CIUDAD DE MÉXICO, a 2 de junio de 2026.— En medio de un escenario internacional marcado por tensiones comerciales, aranceles y cambios en las cadenas globales de suministro, México y Canadá han manifestado su respaldo a extender la vigencia del Tratado entre México, Estados Unidos y Canadá (T-MEC), considerado el principal marco comercial de América del Norte.
La postura mexicana fue confirmada este martes por el secretario de Economía, Marcelo Ebrard Casaubon, quien señaló que el gobierno federal favorece una ampliación de 16 años para el acuerdo que regula buena parte del intercambio comercial entre las tres economías.
“México está en la intención, en la postura, de que hay que extender el tratado. El tratado va a estar vigente todavía muchos años, pero quisiéramos que se extendiera a 16 años”, afirmó el funcionario durante un encuentro con empresarios españoles.
De acuerdo con información publicada, tanto México como Canadá comunicaron formalmente su interés en mantener la vigencia del acuerdo y avanzar hacia una renovación que permita dar continuidad a la integración económica regional.
Un nuevo escenario para Norteamérica
Más allá de la duración del tratado, Ebrard explicó que el debate ocurre en un momento de profundas transformaciones económicas.
El titular de Economía señaló que la región enfrenta nuevas exigencias relacionadas con reglas de origen, producción regional y relocalización de inversiones, factores que han cobrado relevancia ante la competencia global y la necesidad de fortalecer cadenas de suministro estratégicas.

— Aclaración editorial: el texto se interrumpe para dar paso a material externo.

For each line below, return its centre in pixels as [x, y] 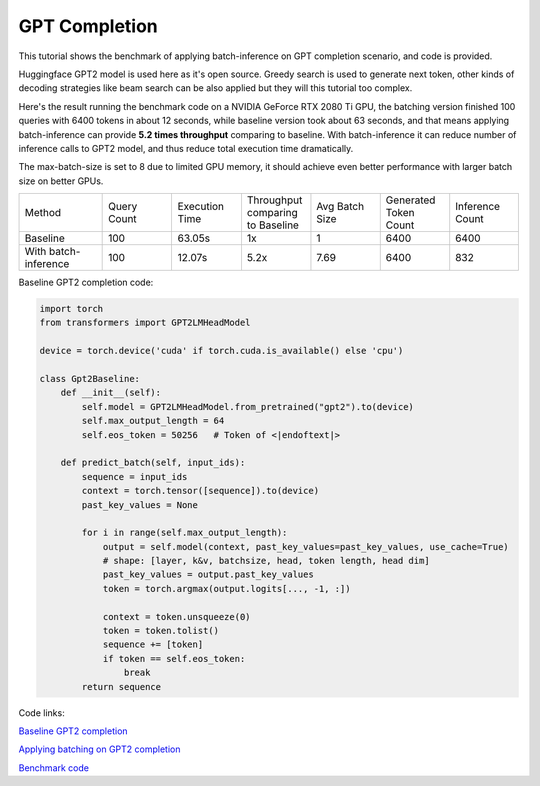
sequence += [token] [153, 644]
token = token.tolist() [161, 631]
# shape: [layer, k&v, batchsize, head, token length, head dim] [266, 561]
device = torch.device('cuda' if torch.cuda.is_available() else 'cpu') [221, 351]
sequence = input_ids [134, 476]
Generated [410, 200]
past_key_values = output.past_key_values [208, 574]
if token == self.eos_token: [174, 658]
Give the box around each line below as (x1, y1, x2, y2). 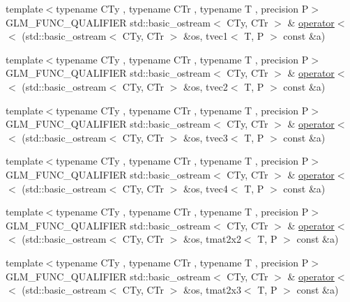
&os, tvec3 (183, 130, 228, 144)
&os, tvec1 (183, 29, 228, 43)
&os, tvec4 (183, 181, 228, 195)
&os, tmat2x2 (183, 232, 241, 246)
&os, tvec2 (183, 79, 228, 93)
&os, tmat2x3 (183, 282, 241, 297)
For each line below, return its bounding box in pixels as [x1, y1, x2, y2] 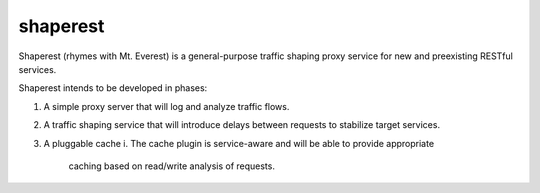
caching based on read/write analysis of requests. [68, 160, 275, 172]
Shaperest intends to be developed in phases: [18, 82, 208, 94]
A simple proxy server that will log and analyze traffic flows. [43, 100, 290, 112]
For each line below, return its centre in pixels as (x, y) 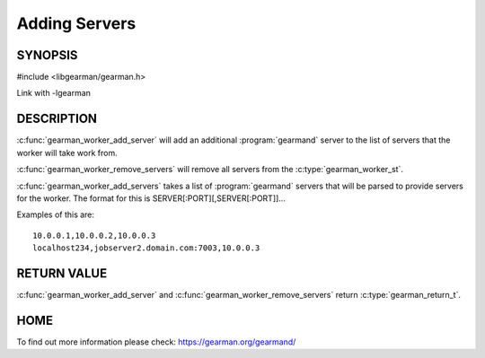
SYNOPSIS (47, 55)
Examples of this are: (55, 214)
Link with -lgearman (54, 93)
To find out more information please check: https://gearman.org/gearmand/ (156, 342)
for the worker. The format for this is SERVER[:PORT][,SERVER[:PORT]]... (151, 198)
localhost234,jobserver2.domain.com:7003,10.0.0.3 (146, 248)
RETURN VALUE (62, 273)
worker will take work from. (67, 153)
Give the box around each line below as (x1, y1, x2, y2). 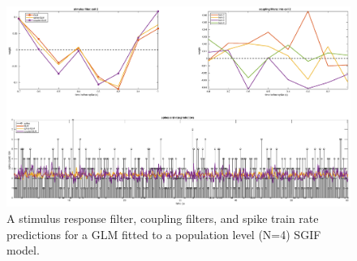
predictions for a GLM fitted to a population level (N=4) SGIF (6, 225, 321, 242)
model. (6, 242, 40, 259)
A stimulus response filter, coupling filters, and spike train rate (6, 210, 319, 227)
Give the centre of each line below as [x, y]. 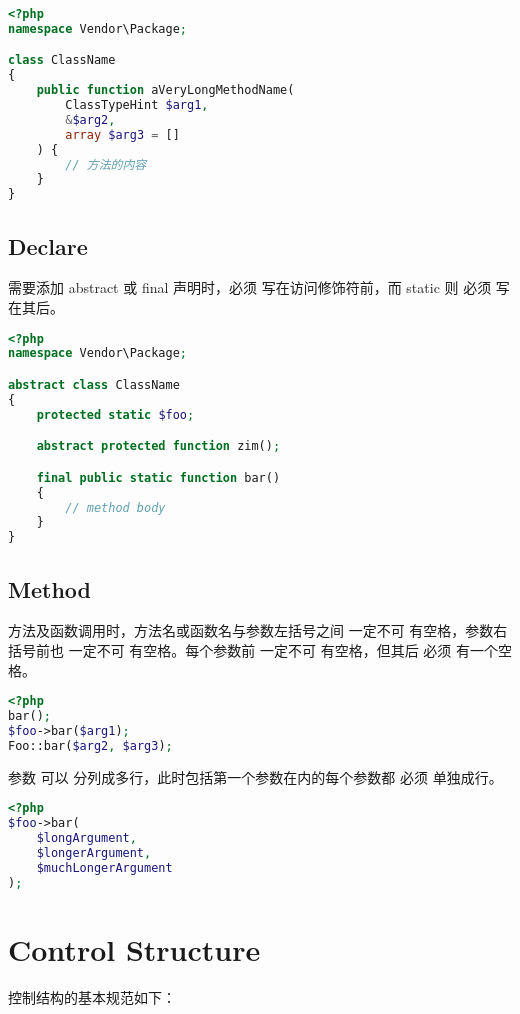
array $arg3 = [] [122, 134]
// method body [115, 507]
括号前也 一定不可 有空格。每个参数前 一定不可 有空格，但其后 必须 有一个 [253, 649]
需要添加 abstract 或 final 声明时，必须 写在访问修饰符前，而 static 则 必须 [250, 287]
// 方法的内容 [106, 164]
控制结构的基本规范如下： [92, 996]
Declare [48, 245]
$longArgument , [86, 837]
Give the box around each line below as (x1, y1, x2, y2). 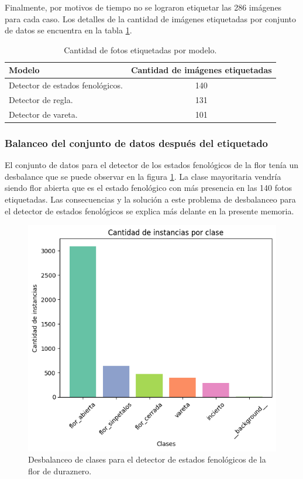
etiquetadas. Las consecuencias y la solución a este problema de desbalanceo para (5, 193, 296, 205)
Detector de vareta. (9, 108, 78, 120)
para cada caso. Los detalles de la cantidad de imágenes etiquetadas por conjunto (5, 12, 297, 25)
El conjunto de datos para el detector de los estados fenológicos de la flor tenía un (5, 159, 298, 171)
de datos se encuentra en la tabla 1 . (5, 24, 132, 36)
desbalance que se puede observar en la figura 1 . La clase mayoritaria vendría (5, 170, 281, 182)
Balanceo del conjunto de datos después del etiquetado (5, 135, 268, 150)
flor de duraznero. (28, 465, 92, 477)
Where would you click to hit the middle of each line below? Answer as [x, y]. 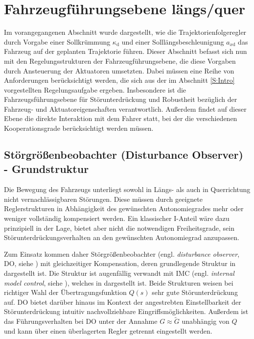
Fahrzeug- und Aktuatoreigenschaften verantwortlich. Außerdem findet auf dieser [125, 109]
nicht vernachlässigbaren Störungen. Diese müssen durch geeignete [103, 199]
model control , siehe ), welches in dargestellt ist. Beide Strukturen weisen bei [119, 282]
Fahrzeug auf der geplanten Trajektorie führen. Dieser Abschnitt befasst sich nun [126, 51]
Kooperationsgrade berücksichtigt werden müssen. [79, 128]
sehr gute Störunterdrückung [195, 292]
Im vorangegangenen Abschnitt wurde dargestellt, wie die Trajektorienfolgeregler [125, 32]
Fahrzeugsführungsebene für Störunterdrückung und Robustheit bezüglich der [121, 99]
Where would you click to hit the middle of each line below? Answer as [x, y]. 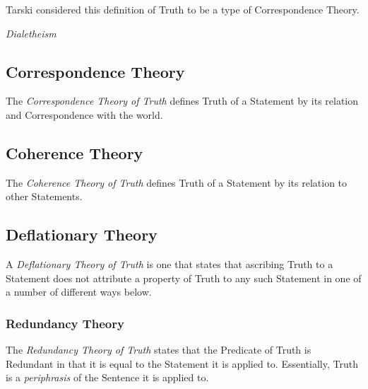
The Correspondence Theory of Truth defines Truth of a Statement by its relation [182, 101]
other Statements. [44, 196]
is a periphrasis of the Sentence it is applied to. [107, 377]
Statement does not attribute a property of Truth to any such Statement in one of [184, 278]
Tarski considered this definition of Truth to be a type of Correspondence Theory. [183, 9]
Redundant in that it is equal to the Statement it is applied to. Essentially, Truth [182, 363]
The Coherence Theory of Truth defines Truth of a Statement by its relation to [177, 182]
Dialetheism [31, 33]
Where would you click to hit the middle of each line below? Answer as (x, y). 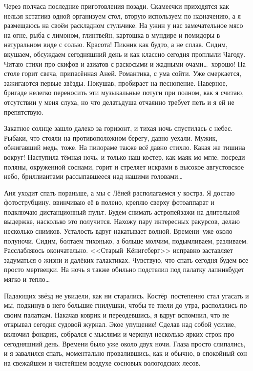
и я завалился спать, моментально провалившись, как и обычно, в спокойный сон (126, 353)
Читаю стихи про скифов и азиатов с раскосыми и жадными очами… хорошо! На (125, 63)
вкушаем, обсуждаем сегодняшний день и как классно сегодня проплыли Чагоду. (125, 54)
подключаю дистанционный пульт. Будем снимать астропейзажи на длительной (122, 211)
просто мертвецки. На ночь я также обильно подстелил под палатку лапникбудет (124, 269)
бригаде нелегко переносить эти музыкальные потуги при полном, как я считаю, (124, 92)
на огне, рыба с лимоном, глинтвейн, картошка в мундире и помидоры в (112, 35)
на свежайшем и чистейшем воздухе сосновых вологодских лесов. (102, 362)
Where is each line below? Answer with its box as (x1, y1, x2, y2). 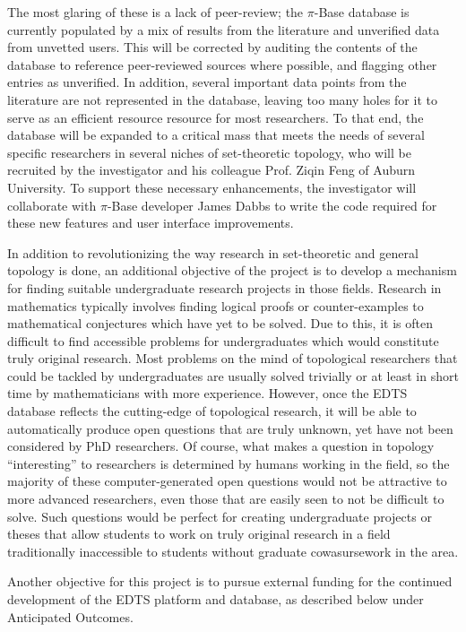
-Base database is (314, 3, 410, 21)
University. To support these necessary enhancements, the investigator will (7, 177, 417, 196)
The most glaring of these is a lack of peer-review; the (7, 3, 304, 21)
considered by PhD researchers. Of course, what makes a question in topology (7, 437, 435, 455)
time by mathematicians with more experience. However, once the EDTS (7, 384, 408, 403)
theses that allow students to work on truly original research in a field (7, 524, 391, 543)
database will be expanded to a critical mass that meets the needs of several (7, 126, 425, 144)
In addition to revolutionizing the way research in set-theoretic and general (7, 243, 419, 262)
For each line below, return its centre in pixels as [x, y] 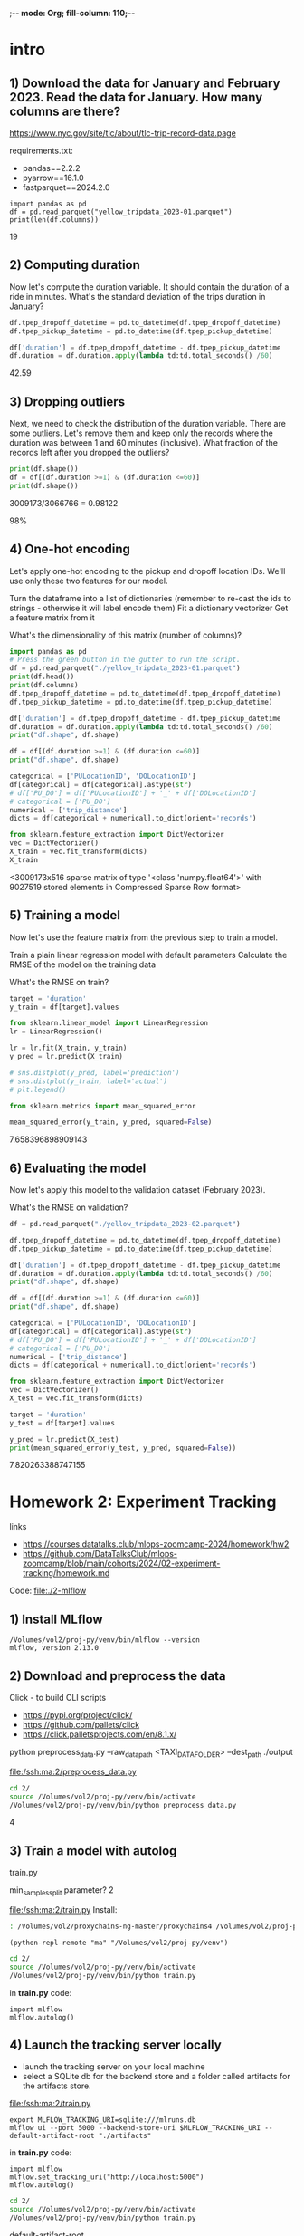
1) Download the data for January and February [145, 83]
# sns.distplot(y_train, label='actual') [89, 1081]
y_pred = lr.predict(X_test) [64, 1439]
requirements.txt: [42, 150]
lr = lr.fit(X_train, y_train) [68, 1048]
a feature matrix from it [52, 617]
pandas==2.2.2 [51, 168]
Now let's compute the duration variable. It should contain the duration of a [149, 287]
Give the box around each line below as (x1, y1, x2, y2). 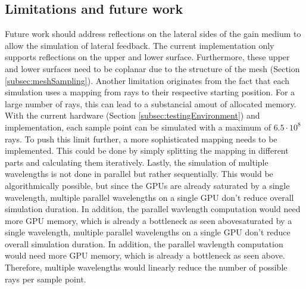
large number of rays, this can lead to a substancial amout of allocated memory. (5, 97, 296, 110)
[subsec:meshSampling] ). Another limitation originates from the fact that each (5, 74, 290, 86)
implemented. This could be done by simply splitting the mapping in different (5, 144, 289, 157)
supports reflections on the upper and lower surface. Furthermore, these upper (5, 51, 290, 63)
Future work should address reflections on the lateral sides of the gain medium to (5, 27, 301, 40)
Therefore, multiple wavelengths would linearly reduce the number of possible (5, 261, 288, 274)
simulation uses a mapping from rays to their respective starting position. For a (5, 86, 295, 98)
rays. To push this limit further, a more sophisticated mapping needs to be (5, 132, 277, 145)
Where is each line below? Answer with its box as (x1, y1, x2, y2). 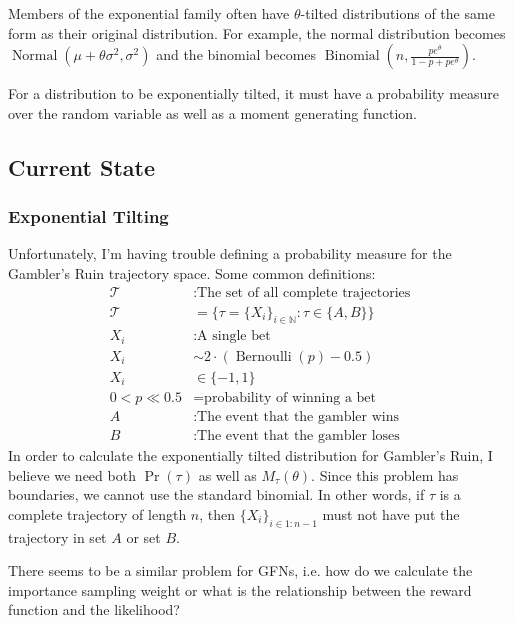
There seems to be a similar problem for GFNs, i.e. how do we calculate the (8, 560, 473, 581)
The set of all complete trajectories (197, 285, 411, 300)
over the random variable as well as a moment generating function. (8, 102, 418, 123)
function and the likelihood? (8, 599, 180, 620)
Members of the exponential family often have (8, 3, 290, 23)
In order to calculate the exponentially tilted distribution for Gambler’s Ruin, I (8, 445, 493, 466)
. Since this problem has (311, 464, 459, 485)
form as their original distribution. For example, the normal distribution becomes (8, 22, 506, 43)
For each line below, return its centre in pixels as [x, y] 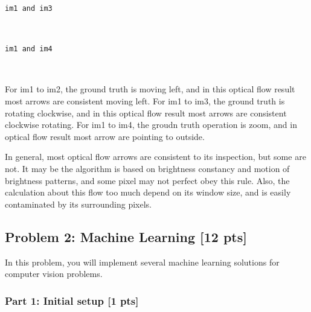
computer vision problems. [54, 274]
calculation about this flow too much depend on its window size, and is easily [148, 192]
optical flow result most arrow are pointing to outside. [105, 136]
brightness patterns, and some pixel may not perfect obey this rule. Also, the [147, 180]
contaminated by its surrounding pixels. [79, 204]
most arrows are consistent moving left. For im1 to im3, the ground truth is [145, 100]
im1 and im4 [29, 49]
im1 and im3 [29, 8]
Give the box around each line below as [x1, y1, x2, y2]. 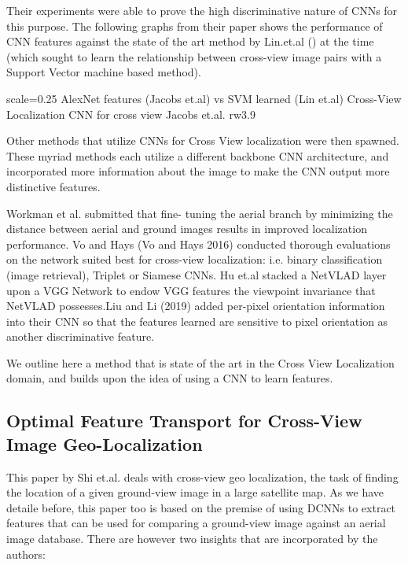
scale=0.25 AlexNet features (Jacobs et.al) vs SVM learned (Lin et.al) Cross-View [6, 90, 402, 106]
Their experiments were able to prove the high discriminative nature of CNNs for [6, 2, 398, 18]
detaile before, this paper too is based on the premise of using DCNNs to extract [6, 499, 396, 515]
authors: [6, 545, 46, 562]
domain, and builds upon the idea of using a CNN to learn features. [6, 370, 333, 386]
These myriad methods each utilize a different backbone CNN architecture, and [6, 147, 389, 164]
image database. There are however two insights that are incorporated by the [6, 530, 378, 547]
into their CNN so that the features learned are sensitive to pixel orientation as [6, 312, 388, 329]
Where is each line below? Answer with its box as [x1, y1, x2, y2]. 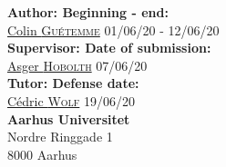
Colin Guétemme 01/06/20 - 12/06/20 [7, 20, 220, 39]
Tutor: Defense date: [7, 74, 139, 93]
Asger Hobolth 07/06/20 [7, 55, 148, 74]
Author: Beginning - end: [7, 3, 169, 21]
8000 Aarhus [7, 144, 77, 163]
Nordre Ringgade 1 [7, 127, 113, 146]
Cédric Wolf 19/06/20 [7, 91, 135, 110]
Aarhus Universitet [7, 109, 130, 128]
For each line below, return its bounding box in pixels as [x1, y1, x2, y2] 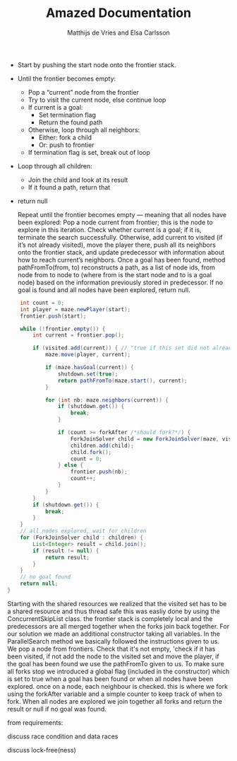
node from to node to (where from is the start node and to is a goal [17, 270, 212, 279]
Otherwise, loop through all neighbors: [28, 125, 140, 134]
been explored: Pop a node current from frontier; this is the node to [17, 218, 213, 226]
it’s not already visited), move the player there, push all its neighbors [17, 240, 217, 249]
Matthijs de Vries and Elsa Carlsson [66, 28, 171, 37]
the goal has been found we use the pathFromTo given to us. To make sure [7, 659, 224, 668]
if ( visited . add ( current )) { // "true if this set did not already [32, 344, 235, 352]
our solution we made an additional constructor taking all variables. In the [7, 629, 221, 638]
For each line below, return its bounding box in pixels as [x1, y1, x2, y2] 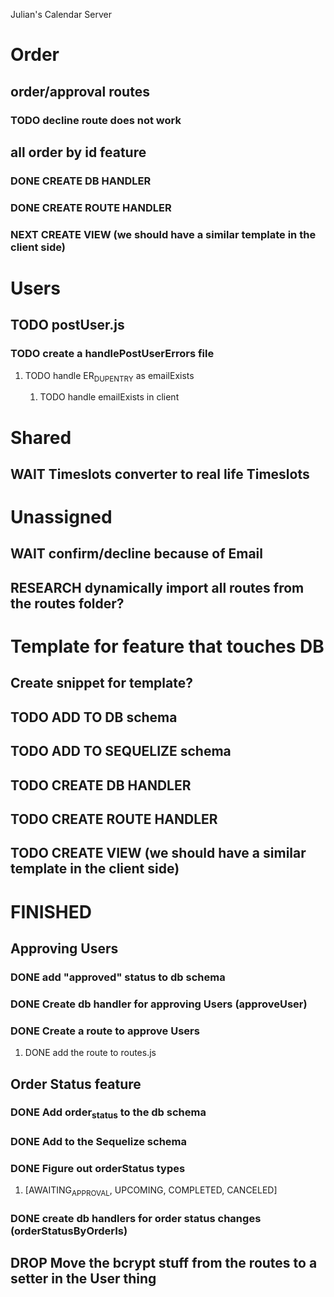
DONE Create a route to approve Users [10, 1024, 200, 1038]
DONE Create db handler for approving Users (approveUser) [10, 997, 308, 1011]
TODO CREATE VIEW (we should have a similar [10, 845, 307, 862]
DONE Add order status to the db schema [10, 1105, 207, 1121]
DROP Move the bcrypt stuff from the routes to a [10, 1255, 318, 1272]
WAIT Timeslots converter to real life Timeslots [10, 465, 310, 483]
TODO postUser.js [10, 317, 125, 334]
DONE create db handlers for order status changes [10, 1211, 262, 1225]
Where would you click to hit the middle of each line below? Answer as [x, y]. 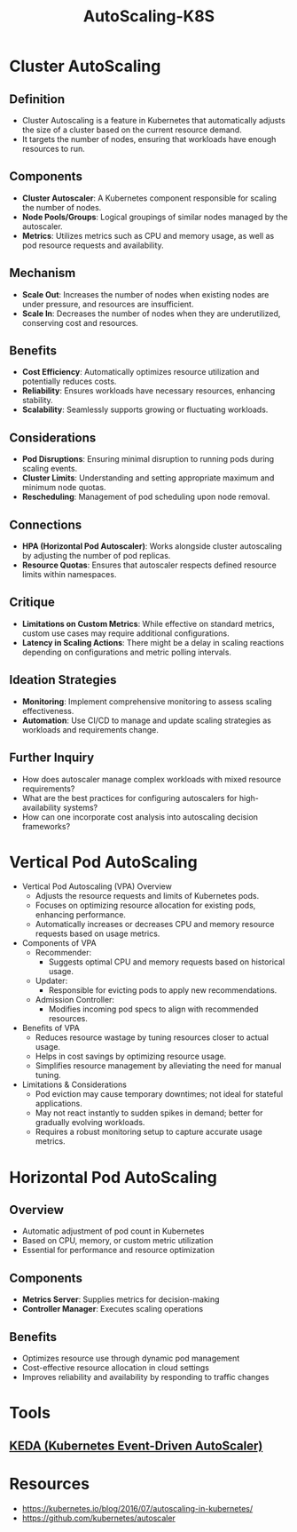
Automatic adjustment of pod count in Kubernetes [113, 1231]
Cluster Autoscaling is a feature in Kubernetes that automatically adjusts [153, 120]
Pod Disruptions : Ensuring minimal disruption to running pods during [148, 459]
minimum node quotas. [64, 488]
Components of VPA [59, 943]
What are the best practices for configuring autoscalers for [129, 798]
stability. [37, 401]
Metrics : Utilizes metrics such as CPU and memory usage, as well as [148, 235]
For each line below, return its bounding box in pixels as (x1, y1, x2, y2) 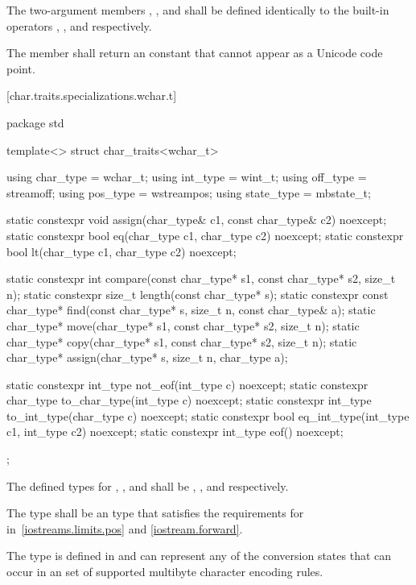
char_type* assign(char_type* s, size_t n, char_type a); (6, 349, 288, 366)
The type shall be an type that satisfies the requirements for (6, 504, 304, 521)
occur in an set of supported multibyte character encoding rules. (6, 563, 323, 580)
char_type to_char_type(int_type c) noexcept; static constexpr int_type (6, 392, 372, 409)
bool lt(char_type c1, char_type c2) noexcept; (6, 243, 237, 259)
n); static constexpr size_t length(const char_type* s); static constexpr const (6, 285, 389, 302)
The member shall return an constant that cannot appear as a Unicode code (6, 44, 383, 61)
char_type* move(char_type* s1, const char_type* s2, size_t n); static (6, 317, 360, 334)
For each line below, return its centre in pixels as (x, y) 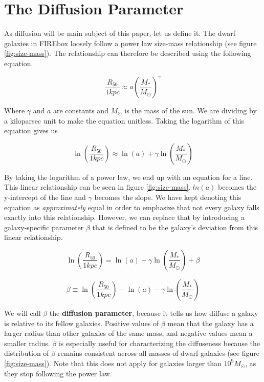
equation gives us (31, 130)
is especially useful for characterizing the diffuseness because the (159, 343)
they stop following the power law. (58, 373)
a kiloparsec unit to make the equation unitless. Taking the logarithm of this (124, 120)
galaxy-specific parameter (44, 227)
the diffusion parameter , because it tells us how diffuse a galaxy (154, 313)
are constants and (81, 110)
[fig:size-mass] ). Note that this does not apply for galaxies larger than (113, 363)
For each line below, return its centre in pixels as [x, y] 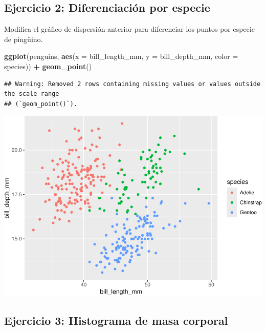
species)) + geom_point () [48, 66]
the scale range [32, 94]
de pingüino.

Según explicó, el gobierno federal diseñó el Plan México para preparar al país frente a esos cambios y para impulsar sectores donde Norteamérica busca aumentar su capacidad productiva.
Entre ellos destacan los semiconductores, la industria farmacéutica y las tecnologías vinculadas con la inteligencia artificial, áreas que, según el funcionario, serán determinantes para la competitividad regional en los próximos años.
Reportes de medios internacionales señalan que Canadá también ha planteado la necesidad de revisar el acuerdo para adaptarlo a las nuevas condiciones económicas y comerciales que enfrenta la región.
El tratado, que entró en vigor en 2020, se ha convertido en una pieza clave para las cadenas productivas de Norteamérica, particularmente en industrias como la automotriz, manufacturera y tecnológica.
Para México, la discusión sobre el futuro del T-MEC forma parte de una estrategia más amplia orientada a fortalecer la integración regional y posicionar al país en sectores de mayor valor agregado, en un contexto internacional donde la competencia por inversiones y capacidades industriales se ha intensificado.
La postura expresada por Ebrard refleja la intención de que el acuerdo continúe siendo uno de los pilares económicos de la región durante los próximos años.